== TASK DIRECTIONS ==
Would you repeat word for word the lines of the listing that follows, from the one with "Kneecap (310, 252, 381, 271)" up to and including the one with "Manager [112, 132, 150, 146]", and leave out the images?

== RAW DATA ==
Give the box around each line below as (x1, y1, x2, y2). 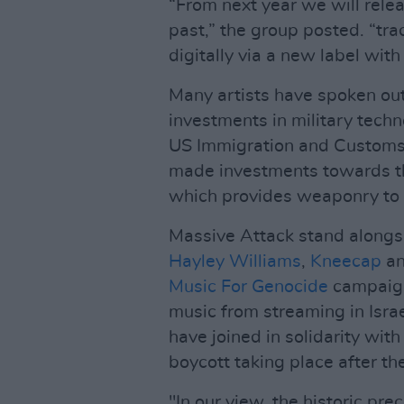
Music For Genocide (169, 278, 328, 296)
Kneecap (310, 252, 381, 271)
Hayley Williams (169, 252, 301, 271)
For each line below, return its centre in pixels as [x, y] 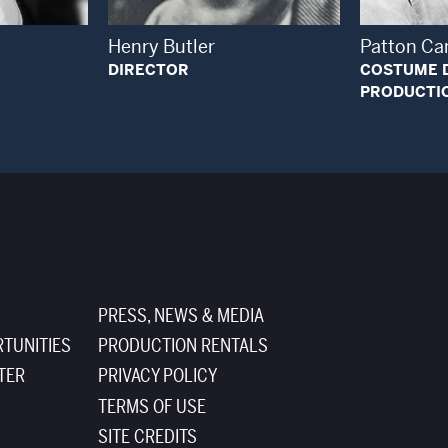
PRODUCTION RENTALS [182, 346]
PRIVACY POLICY [157, 376]
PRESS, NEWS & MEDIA [180, 316]
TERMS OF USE [151, 406]
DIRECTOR [148, 70]
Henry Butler [161, 46]
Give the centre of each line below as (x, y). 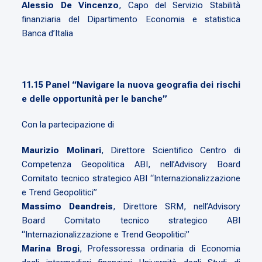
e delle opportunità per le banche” (95, 99)
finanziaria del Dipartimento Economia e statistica (131, 19)
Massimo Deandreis (68, 206)
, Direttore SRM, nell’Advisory (177, 206)
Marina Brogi (51, 248)
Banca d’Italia (48, 33)
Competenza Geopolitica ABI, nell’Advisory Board (131, 164)
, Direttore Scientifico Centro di (170, 150)
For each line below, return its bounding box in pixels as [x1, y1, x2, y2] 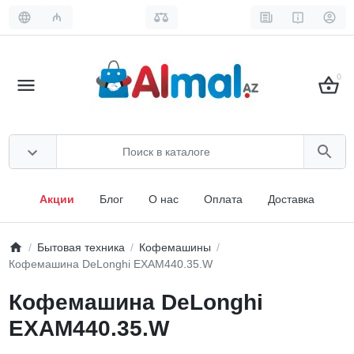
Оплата [204, 193, 243, 205]
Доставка [268, 193, 314, 205]
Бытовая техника [36, 240, 125, 254]
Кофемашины [138, 240, 211, 254]
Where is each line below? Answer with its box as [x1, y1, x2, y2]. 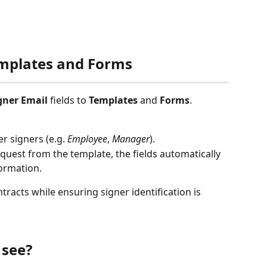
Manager [112, 132, 150, 146]
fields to [48, 94, 89, 107]
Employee [67, 132, 107, 146]
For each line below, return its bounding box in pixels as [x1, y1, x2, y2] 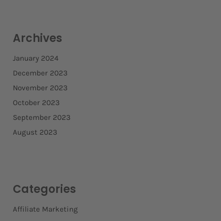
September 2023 [12, 113, 71, 122]
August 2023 [12, 128, 57, 137]
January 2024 [12, 54, 59, 63]
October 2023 [12, 98, 60, 108]
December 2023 [12, 69, 68, 78]
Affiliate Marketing [12, 205, 78, 214]
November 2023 [12, 83, 68, 93]
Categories [12, 182, 76, 197]
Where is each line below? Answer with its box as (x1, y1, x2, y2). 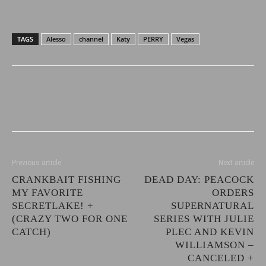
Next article (218, 159, 254, 167)
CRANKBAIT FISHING (12, 174, 121, 185)
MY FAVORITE (12, 187, 83, 198)
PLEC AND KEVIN (166, 226, 254, 237)
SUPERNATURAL (171, 200, 254, 211)
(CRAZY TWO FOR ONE (12, 213, 128, 224)
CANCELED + (188, 252, 254, 264)
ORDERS (212, 187, 254, 198)
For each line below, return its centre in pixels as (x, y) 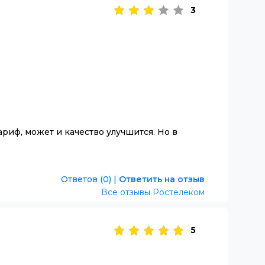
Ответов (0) (86, 180)
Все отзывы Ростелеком (153, 193)
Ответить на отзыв (161, 180)
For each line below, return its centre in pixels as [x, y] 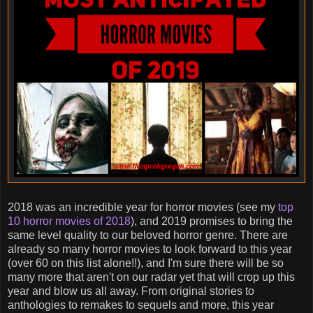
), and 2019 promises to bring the [212, 221]
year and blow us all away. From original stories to [131, 291]
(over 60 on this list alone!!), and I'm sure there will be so [146, 263]
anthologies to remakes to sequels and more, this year [141, 305]
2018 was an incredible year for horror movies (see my [143, 207]
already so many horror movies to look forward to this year [150, 249]
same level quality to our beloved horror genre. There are [148, 235]
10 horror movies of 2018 [69, 221]
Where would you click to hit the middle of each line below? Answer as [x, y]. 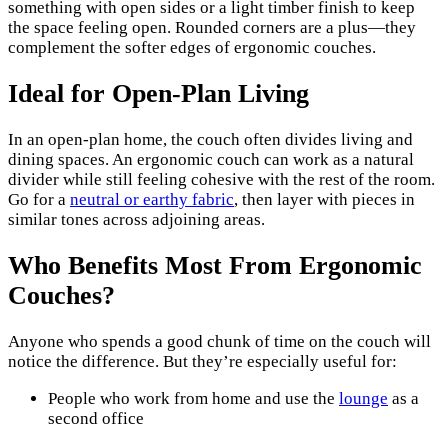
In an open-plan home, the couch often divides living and [210, 140]
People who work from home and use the [193, 399]
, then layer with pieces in [324, 200]
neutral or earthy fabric [152, 200]
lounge [363, 399]
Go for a [39, 200]
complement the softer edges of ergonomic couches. [192, 47]
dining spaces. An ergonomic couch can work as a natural [211, 160]
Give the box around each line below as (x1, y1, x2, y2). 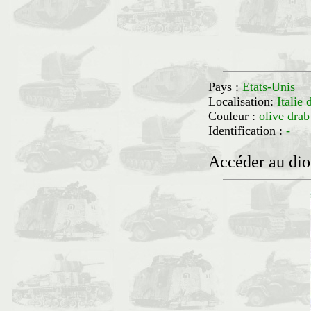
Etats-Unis (242, 80, 295, 94)
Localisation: (208, 94, 277, 108)
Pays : (208, 80, 242, 94)
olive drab (259, 109, 310, 123)
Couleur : (208, 109, 259, 123)
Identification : (208, 124, 286, 137)

== THE COMPLETED TASK ==
Kneecap (310, 252, 381, 271)
Hayley Williams (169, 252, 301, 271)
For each line below, return its centre in pixels as [x, y] 
PRODUCTION RENTALS [182, 346]
PRIVACY POLICY [157, 376]
PRESS, NEWS & MEDIA [180, 316]
TERMS OF USE [151, 406]
DIRECTOR [148, 70]
Henry Butler [161, 46]
Give the centre of each line below as (x, y). 
e delle opportunità per le banche” (95, 99)
finanziaria del Dipartimento Economia e statistica (131, 19)
Massimo Deandreis (68, 206)
, Direttore SRM, nell’Advisory (177, 206)
Marina Brogi (51, 248)
Banca d’Italia (48, 33)
Competenza Geopolitica ABI, nell’Advisory Board (131, 164)
, Direttore Scientifico Centro di (170, 150)
For each line below, return its bounding box in pixels as [x1, y1, x2, y2] 
Оплата [204, 193, 243, 205]
Доставка [268, 193, 314, 205]
Бытовая техника [36, 240, 125, 254]
Кофемашины [138, 240, 211, 254]
Where is each line below? Answer with its box as [x1, y1, x2, y2]. 
Manager [112, 132, 150, 146]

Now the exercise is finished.